From HTML to DOM Nodes

Every once in a while, I need to turn HTML strings into DOM nodes. The mechanisms for doing so are less than obvious and nuanced.

Having HTML but wanting DOM nodes is reasonably common in my little universe, whether for simple templating, transclusion or a host of other use cases.

Injecting HTML into a DOM node seems fairly straightforward at first: That’s what innerHTML (or even outerHTML) is for! References to any particular DOM node can then be obtained via the usual DOM-traversal APIs:

let tmp = document.createElement("div");
tmp.innerHTML = "<p>hello world</p>";
let message = tmp.firstChild;

Even disregarding security concerns1, this might not be what we want though: It implies that our HTML string only contains flow content, so metadata content (think <head> or <title>) might lead to unexpected results. This particular implementation also assumes that our HTML string contains exactly one root node, which might not always be the case.

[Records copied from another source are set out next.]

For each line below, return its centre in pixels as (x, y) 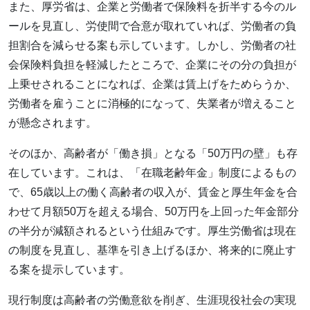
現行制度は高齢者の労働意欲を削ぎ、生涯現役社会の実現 (152, 300)
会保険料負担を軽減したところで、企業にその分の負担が (152, 64)
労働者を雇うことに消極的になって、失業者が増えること (152, 103)
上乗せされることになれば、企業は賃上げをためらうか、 (152, 84)
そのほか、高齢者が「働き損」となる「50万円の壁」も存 (153, 153)
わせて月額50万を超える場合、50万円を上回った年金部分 (154, 211)
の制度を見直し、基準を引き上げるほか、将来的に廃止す (152, 250)
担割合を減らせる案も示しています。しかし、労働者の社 (152, 45)
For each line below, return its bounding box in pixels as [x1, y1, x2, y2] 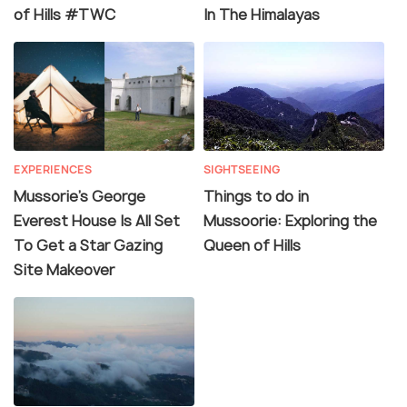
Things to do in [203, 185, 309, 206]
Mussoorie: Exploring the [203, 210, 377, 231]
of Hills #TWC [14, 4, 115, 25]
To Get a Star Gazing [14, 234, 163, 255]
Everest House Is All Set [14, 210, 180, 231]
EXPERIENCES [14, 161, 92, 177]
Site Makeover [14, 259, 114, 280]
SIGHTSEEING [203, 161, 280, 177]
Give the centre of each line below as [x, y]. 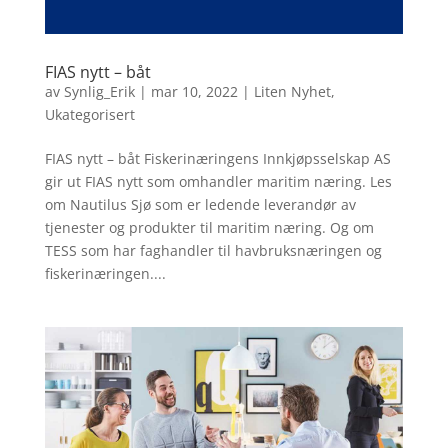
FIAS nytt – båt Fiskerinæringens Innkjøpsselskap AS [217, 158]
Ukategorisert [89, 114]
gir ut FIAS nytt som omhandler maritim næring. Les [218, 181]
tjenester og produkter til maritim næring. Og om [209, 227]
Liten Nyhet [292, 91]
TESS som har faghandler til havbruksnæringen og [213, 250]
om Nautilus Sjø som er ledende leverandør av [200, 204]
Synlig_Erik [99, 91]
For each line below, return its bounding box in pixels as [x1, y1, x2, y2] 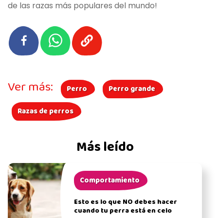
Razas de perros [18, 105, 73, 117]
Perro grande [109, 83, 155, 95]
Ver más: [8, 76, 53, 97]
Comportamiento [79, 174, 140, 186]
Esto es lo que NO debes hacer [73, 196, 177, 208]
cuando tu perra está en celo [73, 205, 172, 217]
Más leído [76, 136, 134, 158]
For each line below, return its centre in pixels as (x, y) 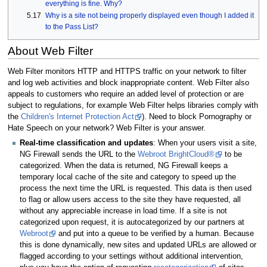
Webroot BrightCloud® (176, 155)
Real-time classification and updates (86, 143)
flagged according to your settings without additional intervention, (131, 257)
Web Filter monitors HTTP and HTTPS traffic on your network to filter (127, 71)
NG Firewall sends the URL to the (79, 155)
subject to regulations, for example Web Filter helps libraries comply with (133, 105)
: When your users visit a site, (205, 143)
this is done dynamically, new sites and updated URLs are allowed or (138, 245)
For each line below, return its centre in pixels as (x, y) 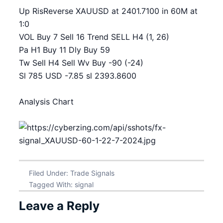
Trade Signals (92, 173)
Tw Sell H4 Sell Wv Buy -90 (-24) (81, 63)
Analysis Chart (46, 102)
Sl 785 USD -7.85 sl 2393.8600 (78, 76)
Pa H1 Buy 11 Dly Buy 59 (64, 50)
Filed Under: (50, 173)
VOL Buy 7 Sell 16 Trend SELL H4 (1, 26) (94, 37)
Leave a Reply (59, 206)
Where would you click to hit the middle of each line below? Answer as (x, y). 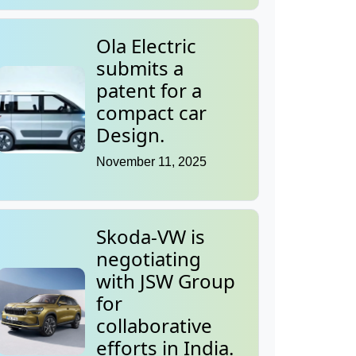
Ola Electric (146, 46)
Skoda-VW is (151, 237)
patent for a (149, 91)
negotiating (149, 259)
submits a (140, 68)
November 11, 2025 (151, 162)
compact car (151, 113)
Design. (130, 135)
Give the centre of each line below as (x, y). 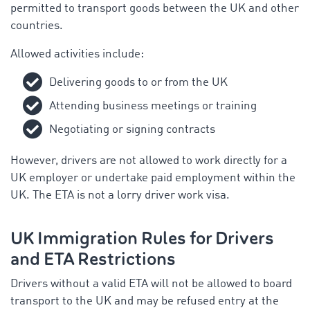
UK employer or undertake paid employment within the (153, 178)
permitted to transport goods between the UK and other (155, 8)
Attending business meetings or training (153, 106)
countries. (37, 26)
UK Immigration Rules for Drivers (142, 238)
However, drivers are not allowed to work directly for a (149, 161)
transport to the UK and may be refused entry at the (145, 301)
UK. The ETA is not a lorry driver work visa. (120, 195)
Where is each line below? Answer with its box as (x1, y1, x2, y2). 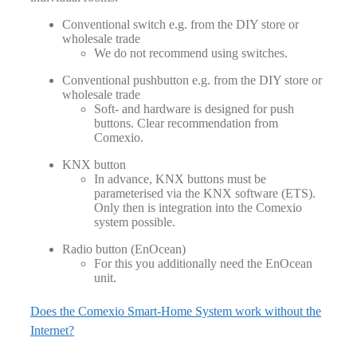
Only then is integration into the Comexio (94, 200, 302, 214)
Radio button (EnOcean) (62, 241, 186, 256)
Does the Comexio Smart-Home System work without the (30, 304, 321, 318)
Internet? (30, 323, 74, 337)
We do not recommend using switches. (94, 45, 288, 60)
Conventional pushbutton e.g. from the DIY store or (62, 73, 322, 87)
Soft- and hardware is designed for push (94, 101, 294, 116)
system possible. (94, 214, 175, 229)
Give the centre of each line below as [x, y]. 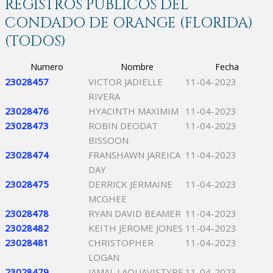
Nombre [137, 67]
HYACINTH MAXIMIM [133, 111]
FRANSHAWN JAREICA [134, 155]
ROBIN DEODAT [123, 126]
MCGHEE [108, 199]
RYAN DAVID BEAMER [135, 213]
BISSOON [108, 140]
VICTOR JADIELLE [126, 82]
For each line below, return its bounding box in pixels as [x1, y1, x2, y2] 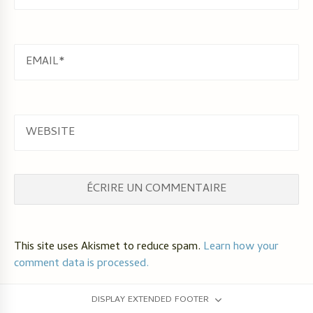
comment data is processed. [14, 254, 149, 273]
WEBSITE [25, 113, 72, 132]
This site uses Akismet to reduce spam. [14, 238, 203, 256]
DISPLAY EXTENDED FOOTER [91, 292, 209, 307]
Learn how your [203, 238, 279, 256]
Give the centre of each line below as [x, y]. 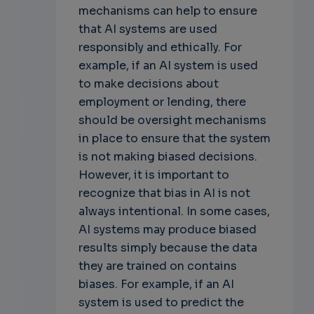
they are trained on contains [157, 266]
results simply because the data [168, 247]
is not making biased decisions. [168, 156]
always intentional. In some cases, [174, 211]
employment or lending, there [162, 102]
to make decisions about [148, 83]
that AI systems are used [148, 29]
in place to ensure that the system [174, 138]

We can avoid worrying about content categories by employing the built-in parser’s parseFromString method, which always returns a proper document:

let parser = new DOMParser();
let doc = parser.parseFromString("<p>hello world</p>", "text/html");
let message = doc.body.firstChild;

While <script> elements will not be executed here (for somewhat arcane reasons related to document.write), the aforementioned security concerns still apply: There are other ways to inject markup which results in JavaScript being evaluated.

Now, sometimes we do want to execute <script> elements within our HTML string (e.g. if we’re perpretating crimes of transclusion). For that we can employ the somewhat obscure createContextualFragment API:

let fragment = document.createRange().createContextualFragment(`
<p>hello world</p>
<script>console.log("hello world");</script>
`.trim());

This works pretty much like the innerHTML approach above – with all the drawbacks – except <script> tags are indeed executed as soon as the respective element is added to the document (e.g. via document.body.append(fragment)).

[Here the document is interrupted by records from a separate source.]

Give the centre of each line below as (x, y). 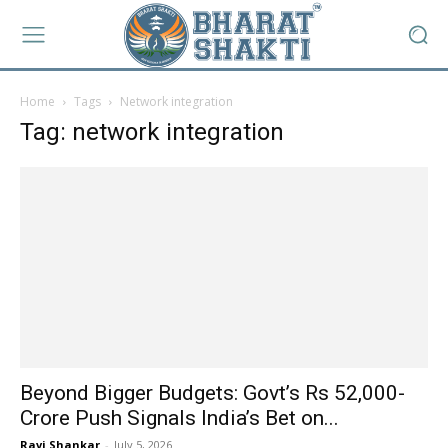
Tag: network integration (152, 132)
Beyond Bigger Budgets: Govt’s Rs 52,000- (212, 393)
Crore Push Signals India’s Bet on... (179, 418)
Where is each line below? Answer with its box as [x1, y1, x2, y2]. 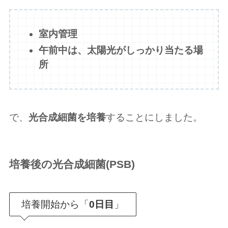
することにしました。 [105, 111, 203, 123]
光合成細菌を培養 [28, 111, 106, 123]
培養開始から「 [21, 198, 90, 210]
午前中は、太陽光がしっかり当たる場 [39, 45, 204, 56]
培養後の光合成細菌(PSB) [9, 158, 135, 170]
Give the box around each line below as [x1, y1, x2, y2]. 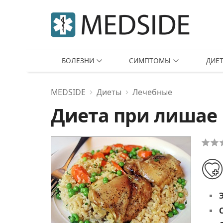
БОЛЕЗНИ [62, 56, 95, 65]
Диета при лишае [51, 103, 217, 128]
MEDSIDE [51, 87, 86, 98]
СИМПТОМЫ [129, 56, 171, 65]
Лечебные [132, 87, 172, 98]
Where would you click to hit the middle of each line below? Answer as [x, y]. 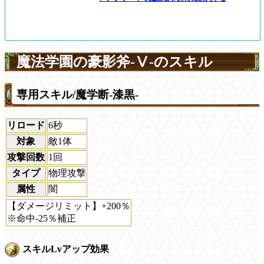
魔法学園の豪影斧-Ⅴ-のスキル [115, 62]
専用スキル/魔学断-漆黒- [77, 94]
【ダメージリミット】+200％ [69, 206]
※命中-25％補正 [42, 219]
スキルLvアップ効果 [66, 249]
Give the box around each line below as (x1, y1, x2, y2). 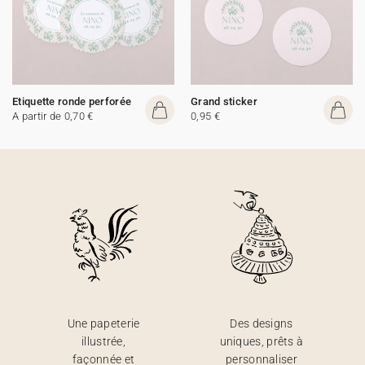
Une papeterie (67, 317, 140, 330)
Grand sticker (191, 95, 257, 108)
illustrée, (81, 335, 125, 348)
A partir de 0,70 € (12, 110, 94, 122)
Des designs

If we want to avoid worrying about content categories while also executing <script> tags, we might combine both approaches:

let tmp = new DOMParser().parseFromString(`
<head>
    <title>hello world</title>
</head>
<body>
    <h1>hello world</h1>
    <script>console.log("hello world");</script>
</body>
`.trim(), "text/html");
document.documentElement.innerHTML = tmp.documentElement.innerHTML;

for (let node of document.querySelectorAll("script")) {
    let fragment = document.createRange().createContextualFragment(node.outerHTML);
    node.replaceWith(fragment);
}

(Turns out node.replaceWith(node.cloneNode(true)) does not suffice here.)

In this example, we’re replacing the entire document. Well, almost: Transferring <html> attributes between old and new document is left as an exercise for the reader.